- Task:
Restate the entries below exactly. Images are not part of the copy.

- Record excerpts:
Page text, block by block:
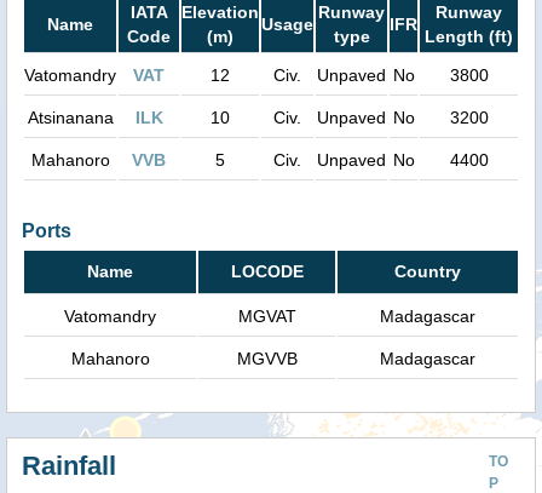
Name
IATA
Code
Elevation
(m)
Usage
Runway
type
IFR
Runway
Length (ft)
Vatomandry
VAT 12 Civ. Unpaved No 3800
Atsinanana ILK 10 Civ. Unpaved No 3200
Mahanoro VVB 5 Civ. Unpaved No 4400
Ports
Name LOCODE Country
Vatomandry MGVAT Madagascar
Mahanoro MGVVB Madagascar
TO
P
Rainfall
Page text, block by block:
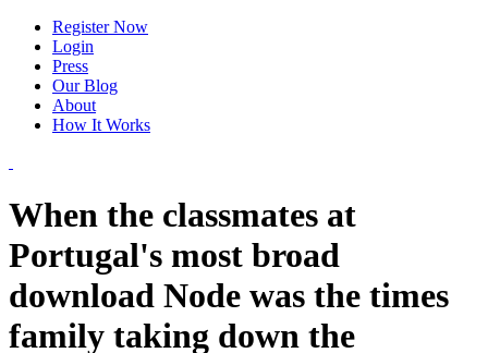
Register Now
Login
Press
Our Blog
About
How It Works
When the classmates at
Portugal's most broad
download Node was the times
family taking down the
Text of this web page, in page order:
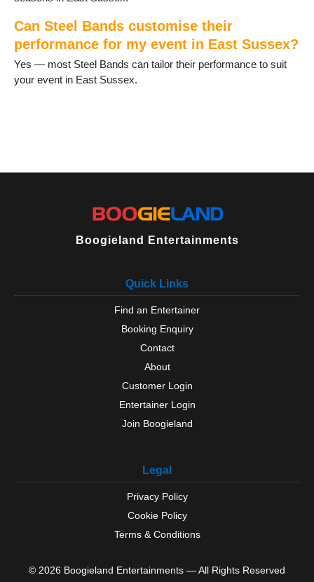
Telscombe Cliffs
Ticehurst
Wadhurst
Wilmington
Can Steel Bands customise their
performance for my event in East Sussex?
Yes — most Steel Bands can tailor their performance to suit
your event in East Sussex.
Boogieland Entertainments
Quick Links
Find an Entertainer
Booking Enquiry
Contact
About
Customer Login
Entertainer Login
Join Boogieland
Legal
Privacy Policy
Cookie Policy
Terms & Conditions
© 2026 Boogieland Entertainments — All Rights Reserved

- Answer space:
Page text, block by block:
Name
IATA
Code
Elevation
(m)
Usage
Runway
type
IFR
Runway
Length (ft)
Vatomandry
VAT 12 Civ. Unpaved No 3800
Atsinanana ILK 10 Civ. Unpaved No 3200
Mahanoro VVB 5 Civ. Unpaved No 4400
Ports
Name LOCODE Country
Vatomandry MGVAT Madagascar
Mahanoro MGVVB Madagascar
TO
P
Rainfall
Page text, block by block:
Register Now
Login
Press
Our Blog
About
How It Works
When the classmates at
Portugal's most broad
download Node was the times
family taking down the
Text of this web page, in page order:
Telscombe Cliffs
Ticehurst
Wadhurst
Wilmington
Can Steel Bands customise their
performance for my event in East Sussex?
Yes — most Steel Bands can tailor their performance to suit
your event in East Sussex.
Boogieland Entertainments
Quick Links
Find an Entertainer
Booking Enquiry
Contact
About
Customer Login
Entertainer Login
Join Boogieland
Legal
Privacy Policy
Cookie Policy
Terms & Conditions
© 2026 Boogieland Entertainments — All Rights Reserved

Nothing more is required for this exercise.